In “outlying areas”, such as Siwa oasis in Egypt, Patai says, “homosexuality is the rule, and practised completely in the open”. This unequivocal statement is based on accounts dating from 1935, 1936 and 1950, and, in a footnote, Patai concedes that they “need to be checked out by an anthropologically trained observer”.
There is also a good deal of confusion in the book between the present and the past. An Arab man, Patai writes, even if he has four wives, “can have sexual relations with concubines (slave girls whom he owns)”.
All this adds up to an overwhelmingly negative picture of the Arabs. Positive characteristics are mentioned, but are given relatively short shrift.
Hospitality and generosity – two highly regarded virtues in Arab societies – get three and one and a half pages respectively, compared with a whole chapter devoted to alleged sexual hang-ups.
The book is a classic case of orientalism which, by focusing on what Edward Said called the “otherness” of Arab culture, sets up barriers that can then be exploited for political purposes.
The Arab Mind was originally published in 1976, but – according to one US academic – actually belongs to the “national character” genre of writing that was popular in comparative politics around the middle of the last century.
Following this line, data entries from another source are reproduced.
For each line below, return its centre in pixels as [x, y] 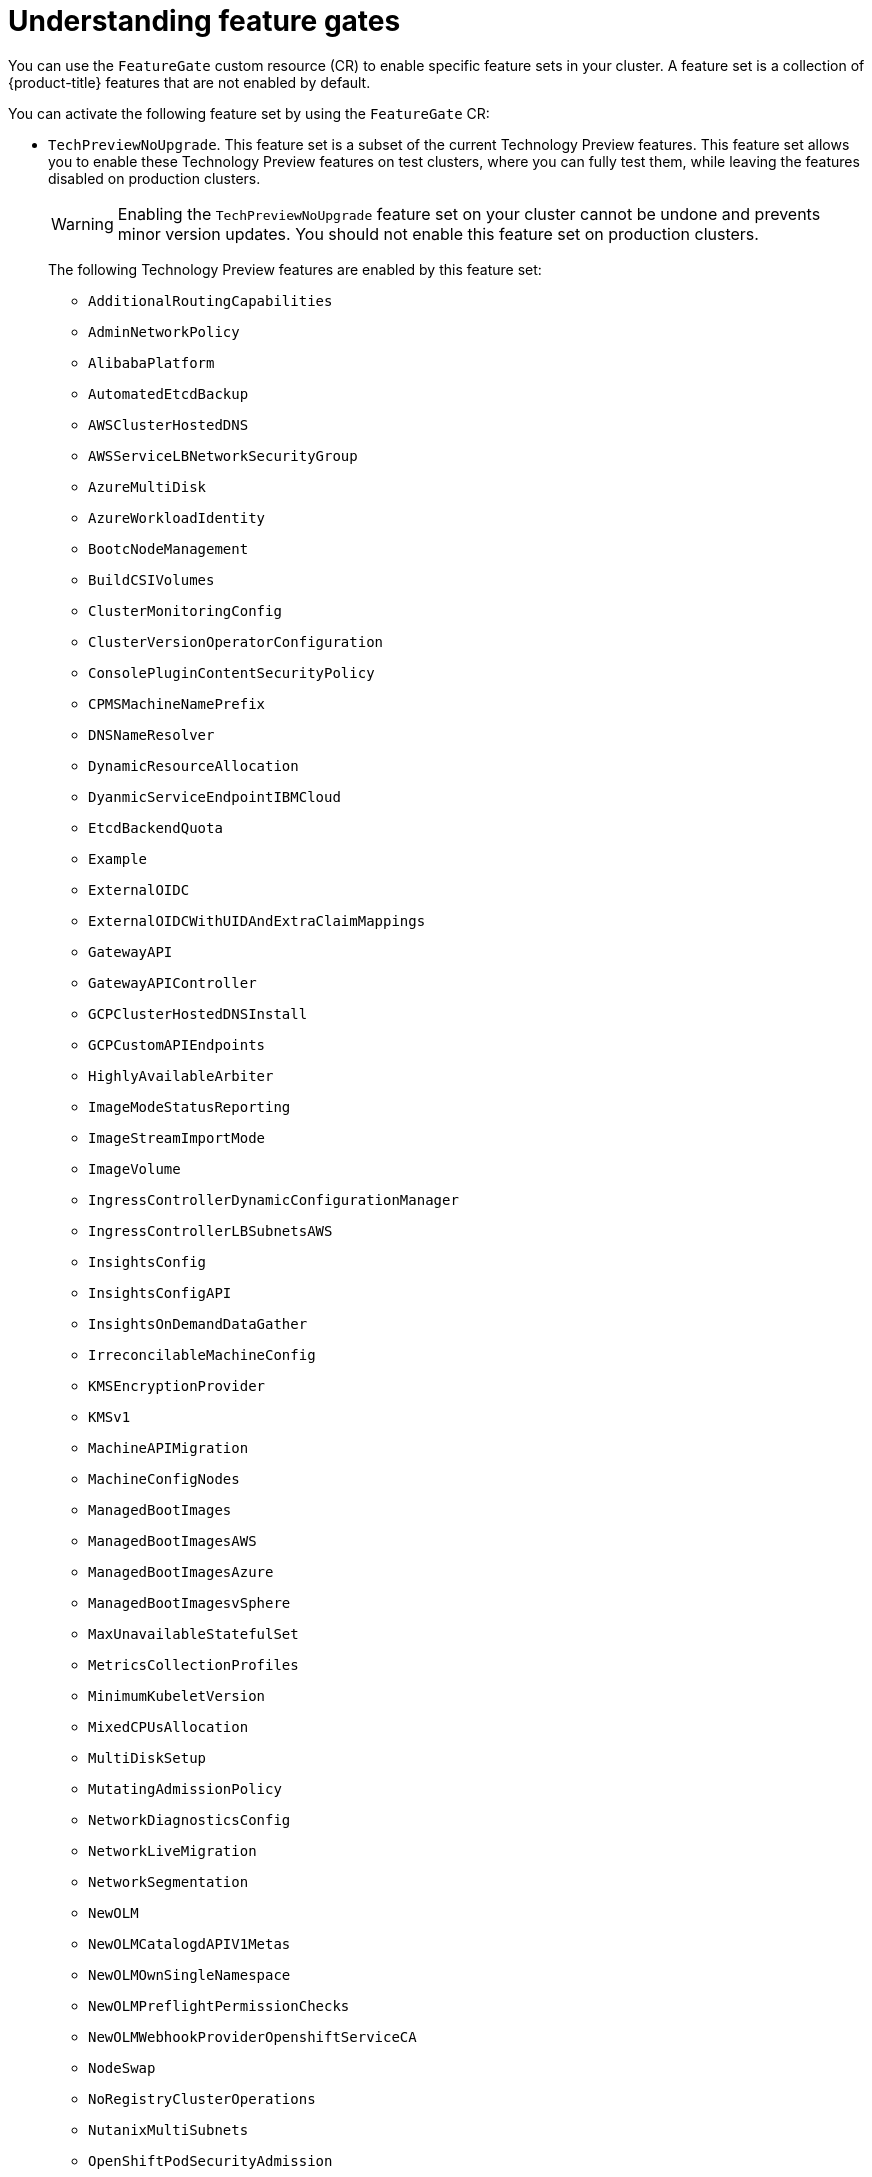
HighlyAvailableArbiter [181, 1075]
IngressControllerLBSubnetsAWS [210, 1230]
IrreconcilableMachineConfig [202, 1354]
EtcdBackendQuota [155, 827]
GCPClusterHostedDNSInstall [198, 1013]
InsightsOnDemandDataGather [198, 1323]
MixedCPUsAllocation [168, 1726]
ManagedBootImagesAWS [172, 1540]
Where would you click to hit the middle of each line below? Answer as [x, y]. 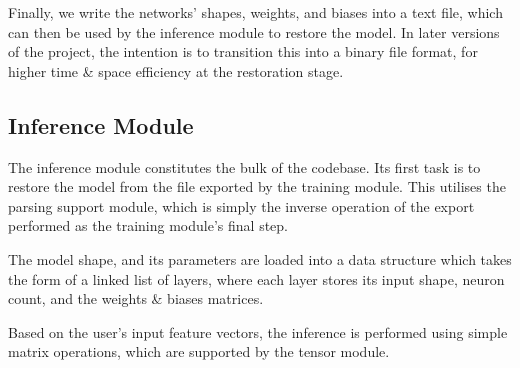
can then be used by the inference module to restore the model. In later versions [254, 31]
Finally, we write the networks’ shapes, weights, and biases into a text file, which [255, 12]
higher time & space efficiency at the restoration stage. [176, 70]
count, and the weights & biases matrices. [136, 298]
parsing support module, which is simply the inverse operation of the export [241, 205]
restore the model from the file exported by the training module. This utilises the [257, 186]
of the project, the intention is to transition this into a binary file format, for [243, 51]
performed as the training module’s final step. [148, 225]
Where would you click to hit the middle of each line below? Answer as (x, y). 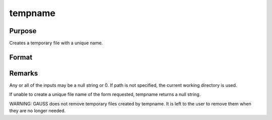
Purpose (23, 31)
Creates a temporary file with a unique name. (56, 43)
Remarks (24, 73)
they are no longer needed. (38, 111)
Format (21, 57)
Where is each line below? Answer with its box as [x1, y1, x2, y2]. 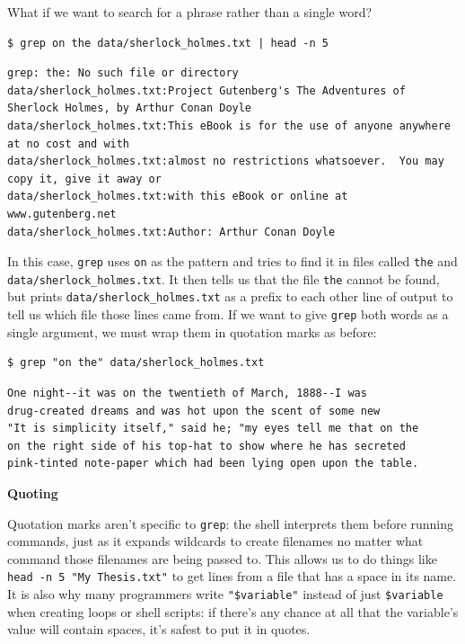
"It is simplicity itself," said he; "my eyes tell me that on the [7, 422, 419, 435]
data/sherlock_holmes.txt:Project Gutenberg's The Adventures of [7, 84, 406, 97]
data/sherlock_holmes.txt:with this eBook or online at [7, 190, 348, 203]
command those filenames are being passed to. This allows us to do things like [7, 549, 437, 568]
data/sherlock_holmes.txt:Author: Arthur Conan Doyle [7, 225, 336, 238]
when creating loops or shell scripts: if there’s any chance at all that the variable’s [7, 602, 459, 621]
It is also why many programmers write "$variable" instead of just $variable [7, 585, 443, 603]
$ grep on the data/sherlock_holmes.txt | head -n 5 [7, 36, 329, 49]
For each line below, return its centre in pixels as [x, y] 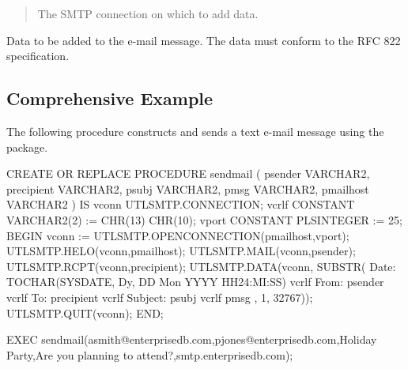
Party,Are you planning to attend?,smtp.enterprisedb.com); [150, 354]
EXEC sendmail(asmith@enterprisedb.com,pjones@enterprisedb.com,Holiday [192, 339]
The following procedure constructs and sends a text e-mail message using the [195, 131]
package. [27, 147]
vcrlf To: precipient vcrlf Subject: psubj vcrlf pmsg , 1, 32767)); [160, 297]
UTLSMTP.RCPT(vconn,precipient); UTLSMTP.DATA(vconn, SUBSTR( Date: [201, 266]
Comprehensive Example [110, 98]
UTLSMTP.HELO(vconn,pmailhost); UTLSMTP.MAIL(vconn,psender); [181, 251]
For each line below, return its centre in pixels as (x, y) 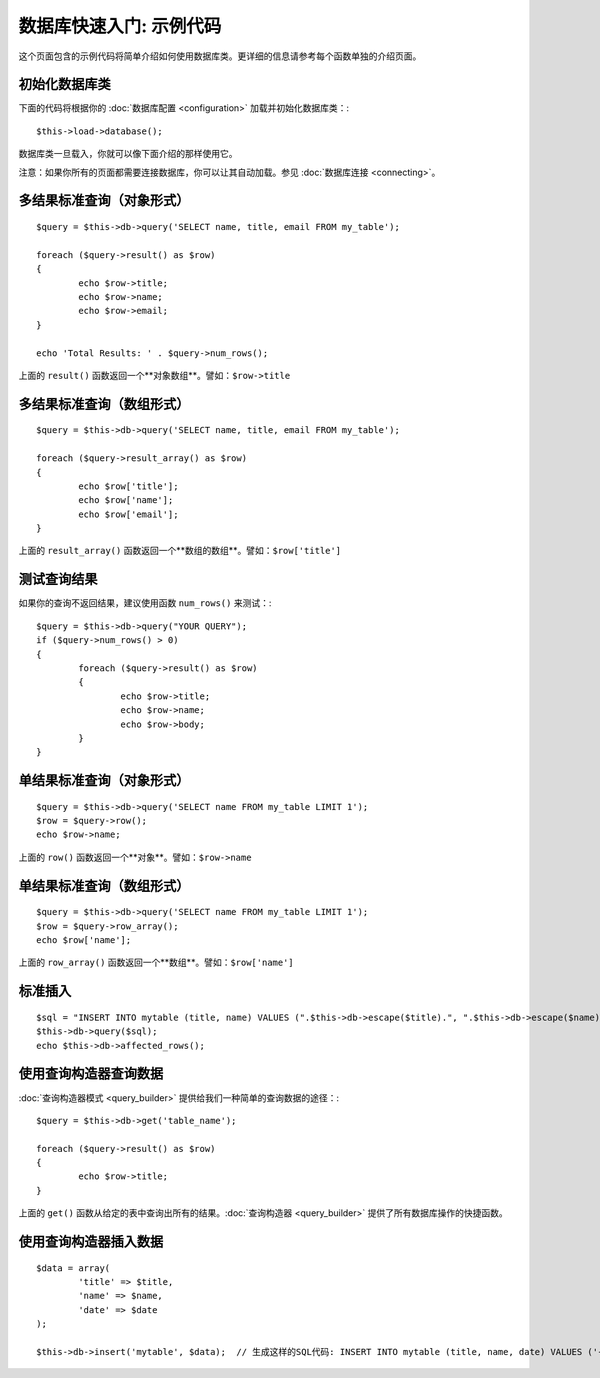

Its methodology, therefore – not to mention much of its content – was considerably behind the times even when it first appeared.
Patai died in 1996, but his book was revived by Hatherleigh Press in 2002 (nicely timed for the war in Iraq), and reprinted with an enthusiastic introduction by Norvell “Tex” De Atkine, a former US army colonel and the head of Middle East studies at Fort Bragg.
“It is essential reading,” De Atkine wrote. “At the institution where I teach military officers, The Arab Mind forms the basis of my cultural instruction.”
In a speech last week, the US president, George Bush, congratulated himself on having removed “hateful propaganda” from the schools in Iraq.
Perhaps it is now time he turned his attention to military schools in the US.